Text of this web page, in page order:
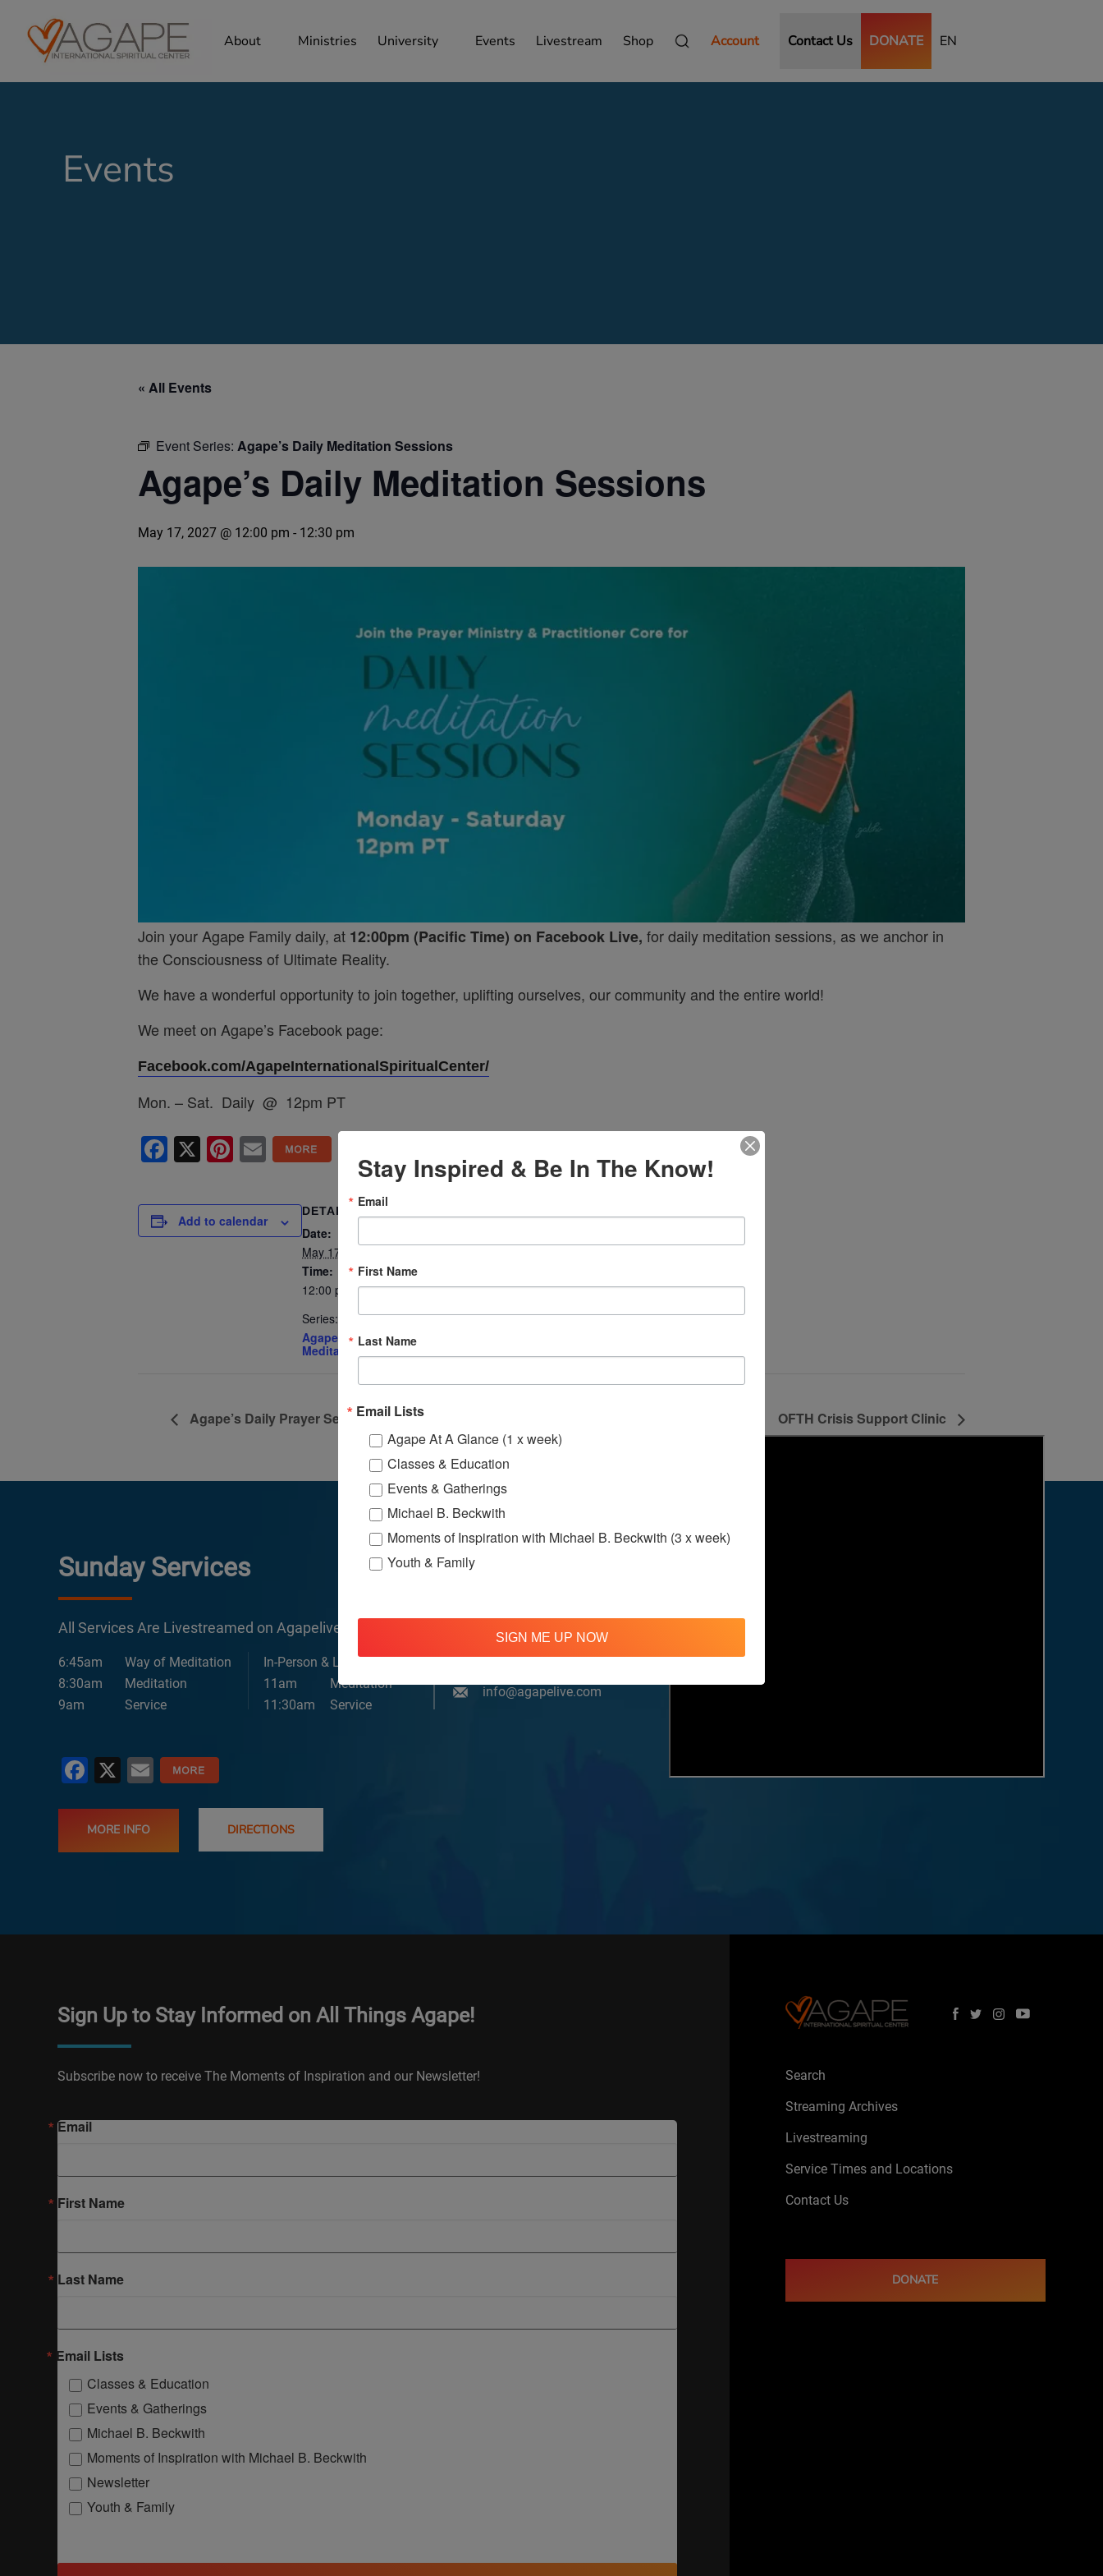
About Ministries University Events Livestream Shop Account Contact Us DONATE EN
Events
« All Events
Event Series: Agape’s Daily Meditation Sessions
Agape’s Daily Meditation Sessions
May 17, 2027 @ 12:00 pm - 12:30 pm
Join your Agape Family daily, at 12:00pm (Pacific Time) on Facebook Live, for daily meditation sessions, as we anchor in
the Consciousness of Ultimate Reality.
We have a wonderful opportunity to join together, uplifting ourselves, our community and the entire world!
We meet on Agape’s Facebook page:
Facebook.com/AgapeInternationalSpiritualCenter/
Mon. – Sat. Daily @ 12pm PT
Facebook
X Pinterest
Email
Add to calendar
DETAILS
Date:
May 17, 2027
Time:
12:00 pm - 12:30 pm
Series:
Agape’s Daily
Meditation Sessions
Agape’s Daily Prayer Sessions OFTH Crisis Support Clinic
Sunday Services
All Services Are Livestreamed on Agapelive.com, YouTube & Facebook
6:45am
Way of Meditation
8:30am
Meditation
9am
Service
In-Person & Livestreamed
11am
Meditation
11:30am
Service
310 348 1250
info@agapelive.com
Facebook
X Email
MORE INFO DIRECTIONS
Sign Up to Stay Informed on All Things Agape!
Subscribe now to receive The Moments of Inspiration and our Newsletter!
Email
First Name
Last Name
Email Lists
Classes & Education
Events & Gatherings
Michael B. Beckwith
Moments of Inspiration with Michael B. Beckwith
Newsletter
Youth & Family
Search
Streaming Archives
Livestreaming
Service Times and Locations
Contact Us
DONATE
Stay Inspired & Be In The Know!
Email
First Name
Last Name
Email Lists
Agape At A Glance (1 x week)
Classes & Education
Events & Gatherings
Michael B. Beckwith
Moments of Inspiration with Michael B. Beckwith (3 x week)
Youth & Family
SIGN ME UP NOW

------------------------------------------------------------

## Instructions for the task:
Across all of the material above, how many lines contain the word "page"? Only the number should be given.

## Solved exercise:
2